» What this task involves: Leave out the pictures and give back all the entries exactly as written.

» Stored data:
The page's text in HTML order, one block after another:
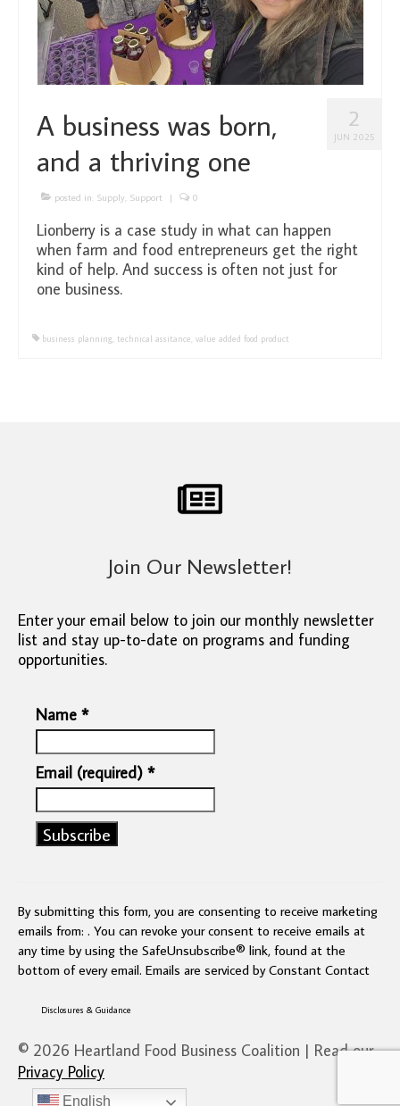
2
JUN 2025
A business was born,
and a thriving one
posted in: Supply, Support | 0
Lionberry is a case study in what can happen
when farm and food entrepreneurs get the right
kind of help. And success is often not just for
one business.
business planning technical assitance value added food product
Join Our Newsletter!
Enter your email below to join our monthly newsletter
list and stay up-to-date on programs and funding
opportunities.
Name *
Email (required) *
Use.
Please
leave
this
field
blank.
By submitting this form, you are consenting to receive marketing
emails from: . You can revoke your consent to receive emails at
any time by using the SafeUnsubscribe® link, found at the
bottom of every email. Emails are serviced by Constant Contact
Disclosures & Guidance
© 2026 Heartland Food Business Coalition | Read our
Privacy Policy
English
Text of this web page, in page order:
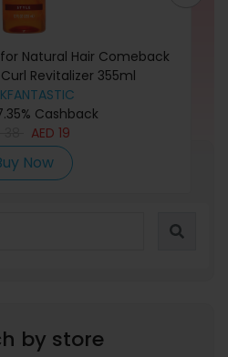
Natural Hair Comeback
Revitalizer 355ml
Cashback
AED 19
Now
Search
by store
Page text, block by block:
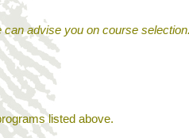
can advise you on course selection.
listed above.
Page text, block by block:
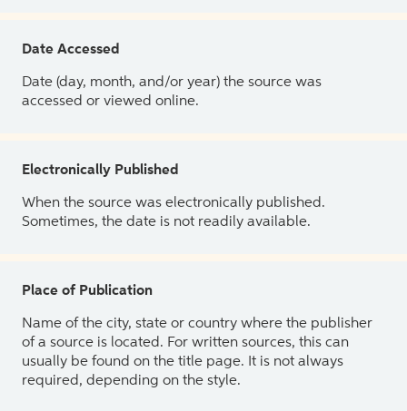
Date Accessed
Date (day, month, and/or year) the source was
accessed or viewed online.
Electronically Published
When the source was electronically published.
Sometimes, the date is not readily available.
Place of Publication
Name of the city, state or country where the publisher
of a source is located. For written sources, this can
usually be found on the title page. It is not always
required, depending on the style.
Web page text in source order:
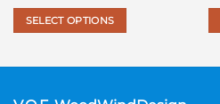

» Output of the exercise:
The page's text in HTML order, one block after another:
2
JUN 2025
A business was born,
and a thriving one
posted in: Supply, Support | 0
Lionberry is a case study in what can happen
when farm and food entrepreneurs get the right
kind of help. And success is often not just for
one business.
business planning technical assitance value added food product
Join Our Newsletter!
Enter your email below to join our monthly newsletter
list and stay up-to-date on programs and funding
opportunities.
Name *
Email (required) *
Use.
Please
leave
this
field
blank.
By submitting this form, you are consenting to receive marketing
emails from: . You can revoke your consent to receive emails at
any time by using the SafeUnsubscribe® link, found at the
bottom of every email. Emails are serviced by Constant Contact
Disclosures & Guidance
© 2026 Heartland Food Business Coalition | Read our
Privacy Policy
English
Text of this web page, in page order:
Natural Hair Comeback
Revitalizer 355ml
Cashback
AED 19
Now
Search
by store
Page text, block by block:
can advise you on course selection.
listed above.
Page text, block by block:
Date Accessed
Date (day, month, and/or year) the source was
accessed or viewed online.
Electronically Published
When the source was electronically published.
Sometimes, the date is not readily available.
Place of Publication
Name of the city, state or country where the publisher
of a source is located. For written sources, this can
usually be found on the title page. It is not always
required, depending on the style.
Web page text in source order:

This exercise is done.